Given records:
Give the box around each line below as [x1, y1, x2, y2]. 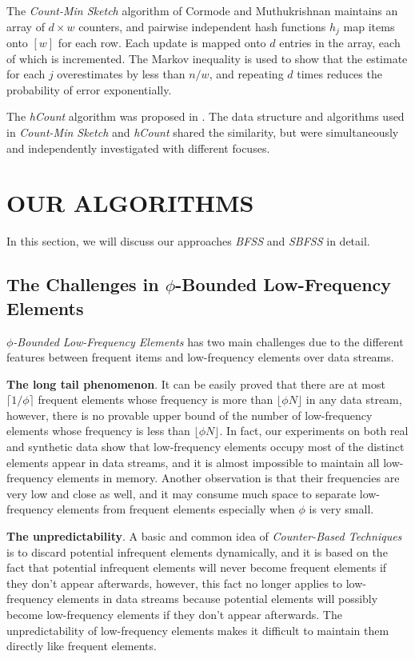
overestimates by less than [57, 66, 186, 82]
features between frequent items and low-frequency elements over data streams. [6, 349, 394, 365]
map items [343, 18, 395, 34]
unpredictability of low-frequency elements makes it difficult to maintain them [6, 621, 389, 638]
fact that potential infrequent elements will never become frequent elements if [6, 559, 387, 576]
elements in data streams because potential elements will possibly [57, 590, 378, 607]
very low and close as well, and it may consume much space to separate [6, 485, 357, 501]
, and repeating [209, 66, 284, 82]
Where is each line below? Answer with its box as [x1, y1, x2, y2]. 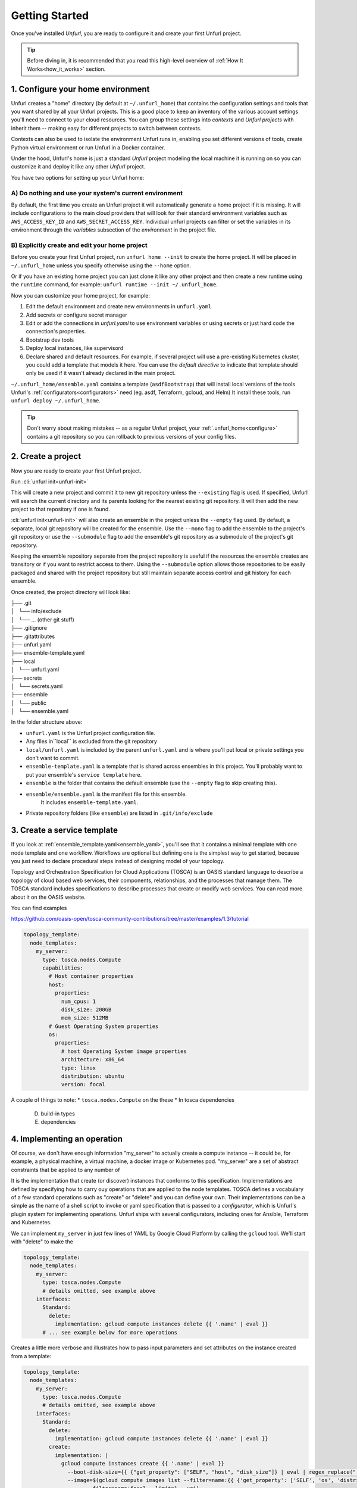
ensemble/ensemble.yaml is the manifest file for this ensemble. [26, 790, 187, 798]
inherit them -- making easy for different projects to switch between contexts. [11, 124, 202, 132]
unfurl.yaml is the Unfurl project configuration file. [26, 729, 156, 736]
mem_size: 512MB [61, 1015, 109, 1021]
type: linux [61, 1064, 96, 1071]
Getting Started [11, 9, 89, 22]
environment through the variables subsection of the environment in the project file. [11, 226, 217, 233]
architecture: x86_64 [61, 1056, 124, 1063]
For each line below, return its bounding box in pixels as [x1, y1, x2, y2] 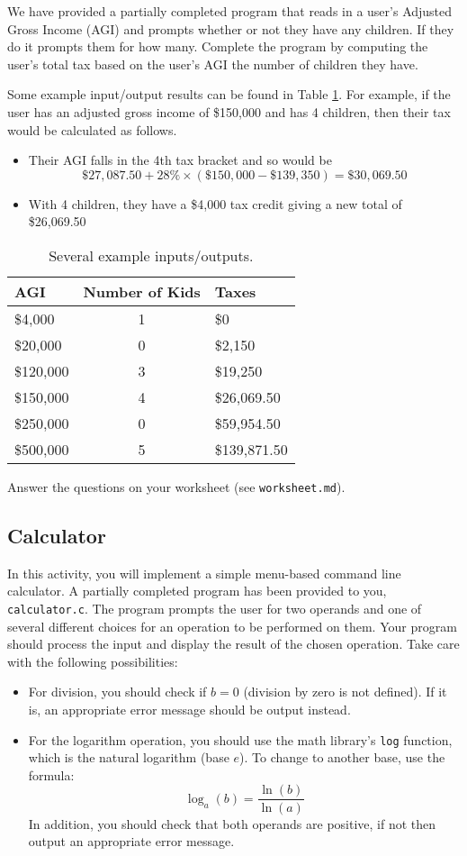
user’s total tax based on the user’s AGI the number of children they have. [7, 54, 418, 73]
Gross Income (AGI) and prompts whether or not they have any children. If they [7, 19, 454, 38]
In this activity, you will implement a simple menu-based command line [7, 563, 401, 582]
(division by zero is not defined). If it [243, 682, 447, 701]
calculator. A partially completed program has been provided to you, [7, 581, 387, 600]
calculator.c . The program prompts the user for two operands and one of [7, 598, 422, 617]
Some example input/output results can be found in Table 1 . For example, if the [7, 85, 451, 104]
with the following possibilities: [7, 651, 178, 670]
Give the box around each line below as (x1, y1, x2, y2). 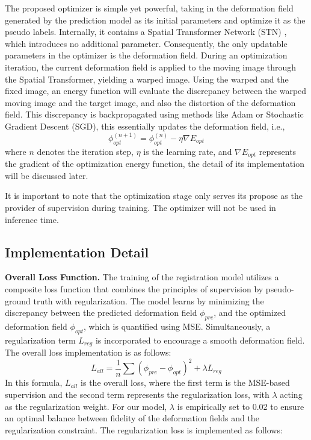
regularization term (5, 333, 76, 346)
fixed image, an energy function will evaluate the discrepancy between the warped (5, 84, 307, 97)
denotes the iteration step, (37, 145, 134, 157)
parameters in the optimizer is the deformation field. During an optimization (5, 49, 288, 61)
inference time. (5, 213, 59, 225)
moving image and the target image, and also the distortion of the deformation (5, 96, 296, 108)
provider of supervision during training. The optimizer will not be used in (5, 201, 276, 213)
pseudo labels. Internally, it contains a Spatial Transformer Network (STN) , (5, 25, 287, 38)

Task prompt: Each line of the records with the word "optimizer" in it is to be copied.

Response area:
parameters in the optimizer is the deformation field. During an optimization (5, 49, 288, 61)
provider of supervision during training. The optimizer will not be used in (5, 201, 276, 213)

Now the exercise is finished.